Перечитывая это сейчас, думаю, что жили мы тогда в поистине трудное время для человека, занимающегося литературой, пишущего или, как я, редактирующего в те годы «Литературную газету». На протяжении года, двух, трех все буквально по нескольку раз могло перевернуться с головы на ноги, с ног на голову: достаточно сравнить хотя бы то, что говорилось в статье о критиках-антипатриотах и в бесчисленных последующих статьях того времени о наших театральных критиках, с тем, что говорил Сталин о них же три года спустя, в феврале пятьдесят второго года. Всякий раз он был прав, не мог не быть прав, но чем дальше, тем труднее выстраивалась ложная логика этой правоты. Чем дальше, тем труднее было приводить у себя в голове в какую-то систему, сколько-нибудь похожую на единую систему, то, что он требовал от критики, от литературы: то, что он говорил о необходимости правды жизни, — с тем, что сплошь и рядом тут же происходило вокруг попыток сказать об этой правде жизни. Не укладывалось в систему и то, что он иногда по собственной инициативе отбирал для присуждения премий действительно правдивые произведения, как это было с Пановой, или Некрасовым, или с Казакевичем, с тем, что при его поддержке проходили на премию произведения, вопиюще далекие от чего-либо похожего на правду жизни, такие, как «Борьба за мир» Панферова и его же «В стране поверженных», да и многое другое в том же духе.

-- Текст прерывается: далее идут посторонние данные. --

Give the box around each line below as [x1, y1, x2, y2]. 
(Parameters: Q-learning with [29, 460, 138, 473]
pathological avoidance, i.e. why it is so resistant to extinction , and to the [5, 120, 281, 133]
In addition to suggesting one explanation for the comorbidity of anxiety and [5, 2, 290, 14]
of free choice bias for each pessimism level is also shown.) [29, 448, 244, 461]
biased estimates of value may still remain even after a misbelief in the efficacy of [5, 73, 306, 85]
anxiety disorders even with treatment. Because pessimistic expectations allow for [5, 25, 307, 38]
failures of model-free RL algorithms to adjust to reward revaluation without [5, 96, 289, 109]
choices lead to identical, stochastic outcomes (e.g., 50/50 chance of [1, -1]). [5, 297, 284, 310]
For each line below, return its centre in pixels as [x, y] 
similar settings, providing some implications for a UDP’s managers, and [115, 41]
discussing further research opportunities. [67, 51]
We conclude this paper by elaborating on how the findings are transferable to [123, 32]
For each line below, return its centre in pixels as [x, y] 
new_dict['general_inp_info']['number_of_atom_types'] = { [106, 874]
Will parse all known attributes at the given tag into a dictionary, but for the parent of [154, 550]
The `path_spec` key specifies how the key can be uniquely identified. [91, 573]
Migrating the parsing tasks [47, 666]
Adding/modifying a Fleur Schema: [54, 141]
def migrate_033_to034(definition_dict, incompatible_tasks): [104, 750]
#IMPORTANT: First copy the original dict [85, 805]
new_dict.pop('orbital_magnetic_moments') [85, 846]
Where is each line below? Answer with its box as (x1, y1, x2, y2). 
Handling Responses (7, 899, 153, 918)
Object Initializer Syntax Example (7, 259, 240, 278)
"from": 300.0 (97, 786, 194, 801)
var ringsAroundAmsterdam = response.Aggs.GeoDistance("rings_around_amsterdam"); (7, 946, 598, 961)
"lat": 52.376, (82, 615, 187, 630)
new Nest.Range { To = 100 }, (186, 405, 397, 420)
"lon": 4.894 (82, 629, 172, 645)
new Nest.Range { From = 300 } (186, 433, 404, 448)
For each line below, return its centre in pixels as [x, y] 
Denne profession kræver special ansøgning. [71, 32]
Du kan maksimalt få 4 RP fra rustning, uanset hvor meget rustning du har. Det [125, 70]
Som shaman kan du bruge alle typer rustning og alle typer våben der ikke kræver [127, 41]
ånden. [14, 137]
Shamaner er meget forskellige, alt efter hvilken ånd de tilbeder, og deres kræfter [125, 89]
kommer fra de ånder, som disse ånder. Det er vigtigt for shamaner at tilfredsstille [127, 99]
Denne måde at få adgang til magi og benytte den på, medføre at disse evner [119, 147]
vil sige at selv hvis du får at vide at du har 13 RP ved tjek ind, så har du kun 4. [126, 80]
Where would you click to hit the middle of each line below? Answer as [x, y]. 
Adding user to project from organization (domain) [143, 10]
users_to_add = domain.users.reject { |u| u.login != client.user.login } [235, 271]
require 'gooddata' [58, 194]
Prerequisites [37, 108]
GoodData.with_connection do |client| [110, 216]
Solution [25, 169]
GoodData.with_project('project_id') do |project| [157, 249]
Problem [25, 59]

Думал ли я об этом тогда? В последние годы жизни Сталина думал. Не с той, конечно, категоричностью в суждениях, наоборот, с внутренними искренними попытками понять его логику, объяснить его суждения той или иной политической необходимостью. Но мозги иногда лопались от этих по-своему честных стараний совместить несовместимое.
Моя следующая запись о Сталине датирована шестнадцатым марта 1953 года, то есть уже через какое-то количество дней после его смерти. Через какое именно, если быть до конца честным, сказать затрудняюсь. Возможно, на этом лежит печать государственной тайны, допускаю, что Сталин умер сразу, а не боролся еще несколько дней за жизнь, находясь без сознания. Бюллетени с первого же дня рисовали картину, с медицинской точки зрения, безнадежную. Могу допустить, что было признано необходимым растянуть на несколько дней в сознании большинства людей потрясающую новость, что Сталина нет. Допускаю, что нас приучали несколько дней к тому, что его вот-вот не будет. Может быть, я не прав, и все было именно так, как писалось в бюллетенях, но мысль о том, что могло быть и так, как я сейчас думаю, из головы не выходит. Не до конца уверен и в том, как именно умер Сталин. Действительно ли его хватил удар в том одиночестве, на которое он себя обрек, и лишь через несколько часов обнаружили его лежащим на полу без сознания? Или его конец своими руками ускорил Берия?